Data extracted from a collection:
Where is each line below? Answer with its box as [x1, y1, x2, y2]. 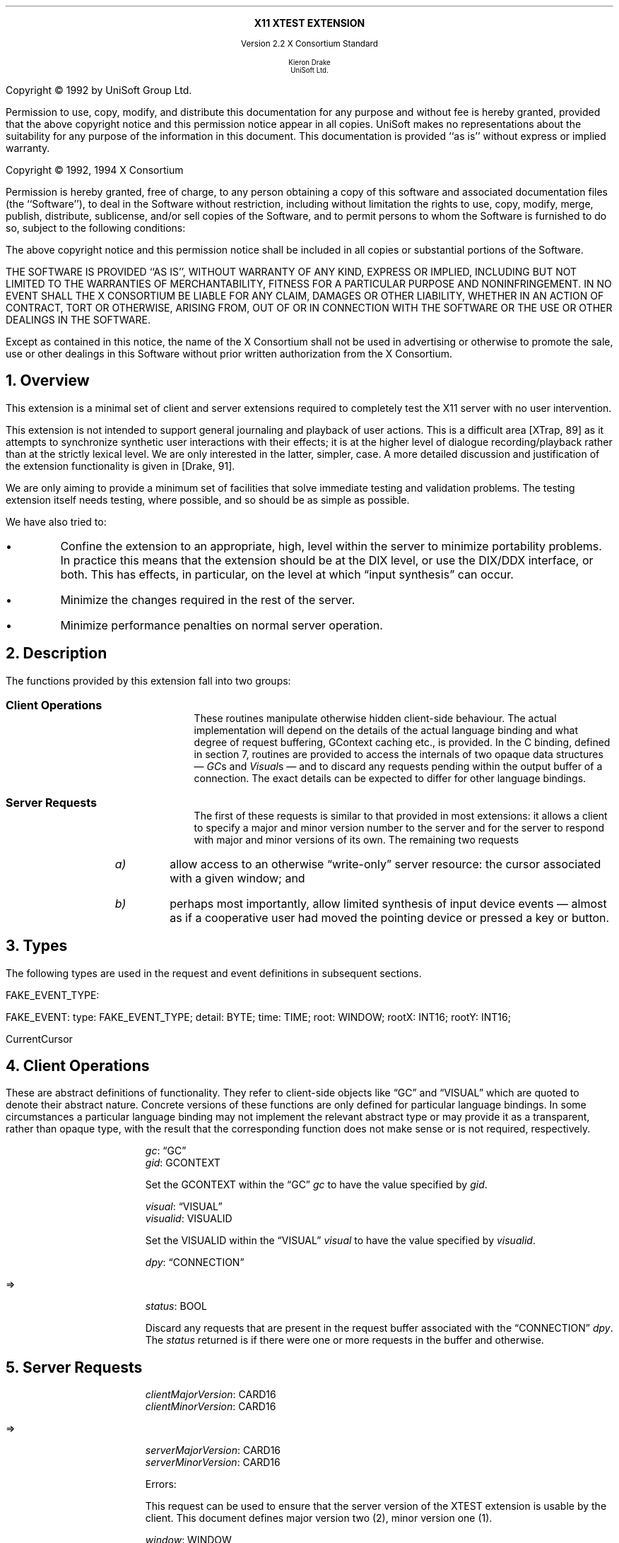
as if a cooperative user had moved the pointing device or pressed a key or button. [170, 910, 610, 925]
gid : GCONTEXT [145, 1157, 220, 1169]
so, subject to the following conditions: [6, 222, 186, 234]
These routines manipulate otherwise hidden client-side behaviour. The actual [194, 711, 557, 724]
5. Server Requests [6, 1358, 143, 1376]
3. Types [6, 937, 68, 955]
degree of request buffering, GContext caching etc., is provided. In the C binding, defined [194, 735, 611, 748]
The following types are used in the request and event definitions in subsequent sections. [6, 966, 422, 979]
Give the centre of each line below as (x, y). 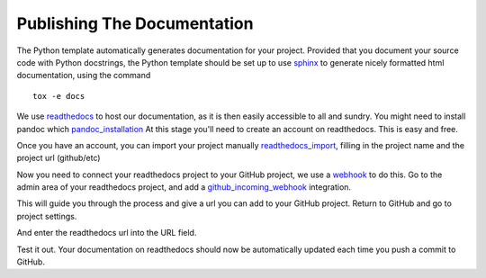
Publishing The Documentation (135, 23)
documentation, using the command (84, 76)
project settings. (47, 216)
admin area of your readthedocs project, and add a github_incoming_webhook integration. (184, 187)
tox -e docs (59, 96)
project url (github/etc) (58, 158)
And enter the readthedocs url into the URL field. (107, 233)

* * *

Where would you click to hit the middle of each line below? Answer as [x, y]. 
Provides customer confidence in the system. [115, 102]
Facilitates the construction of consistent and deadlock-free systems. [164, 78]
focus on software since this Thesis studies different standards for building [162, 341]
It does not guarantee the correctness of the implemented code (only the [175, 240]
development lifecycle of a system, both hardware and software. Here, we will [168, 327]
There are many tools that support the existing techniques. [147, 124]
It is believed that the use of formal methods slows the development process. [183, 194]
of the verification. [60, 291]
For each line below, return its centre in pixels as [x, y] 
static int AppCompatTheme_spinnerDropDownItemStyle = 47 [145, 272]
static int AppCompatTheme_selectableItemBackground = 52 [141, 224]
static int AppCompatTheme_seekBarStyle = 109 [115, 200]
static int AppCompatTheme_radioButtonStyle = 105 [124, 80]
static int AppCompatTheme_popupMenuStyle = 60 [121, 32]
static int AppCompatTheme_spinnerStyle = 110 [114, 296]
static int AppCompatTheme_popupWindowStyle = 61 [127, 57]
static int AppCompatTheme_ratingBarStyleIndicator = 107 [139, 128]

---

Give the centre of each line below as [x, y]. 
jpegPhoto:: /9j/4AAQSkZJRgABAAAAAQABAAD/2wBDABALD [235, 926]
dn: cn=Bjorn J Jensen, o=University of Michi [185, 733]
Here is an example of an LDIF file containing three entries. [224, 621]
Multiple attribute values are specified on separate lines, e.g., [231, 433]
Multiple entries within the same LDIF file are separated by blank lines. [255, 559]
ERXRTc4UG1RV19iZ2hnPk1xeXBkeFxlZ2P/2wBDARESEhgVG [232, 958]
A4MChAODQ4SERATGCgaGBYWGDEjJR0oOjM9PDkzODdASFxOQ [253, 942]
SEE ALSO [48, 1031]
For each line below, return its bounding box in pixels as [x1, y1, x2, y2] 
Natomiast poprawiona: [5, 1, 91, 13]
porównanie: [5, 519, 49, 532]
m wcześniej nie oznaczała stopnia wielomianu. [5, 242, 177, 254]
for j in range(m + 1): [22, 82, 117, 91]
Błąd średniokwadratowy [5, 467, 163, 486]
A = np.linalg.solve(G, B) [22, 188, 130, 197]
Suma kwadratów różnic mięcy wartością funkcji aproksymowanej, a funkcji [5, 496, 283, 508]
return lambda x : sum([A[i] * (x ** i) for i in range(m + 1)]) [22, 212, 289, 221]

- **The task**
The lines above from the one with "jpegPhoto:: /9j/4AAQSkZJRgABAAAAAQABAAD/2wBDABALD [235, 926]" through the one with "Multiple entries within" are to be duplicated exactly, ends included, with nothing added.

- **Result below**
jpegPhoto:: /9j/4AAQSkZJRgABAAAAAQABAAD/2wBDABALD [235, 926]
dn: cn=Bjorn J Jensen, o=University of Michi [185, 733]
Here is an example of an LDIF file containing three entries. [224, 621]
Multiple attribute values are specified on separate lines, e.g., [231, 433]
Multiple entries within the same LDIF file are separated by blank lines. [255, 559]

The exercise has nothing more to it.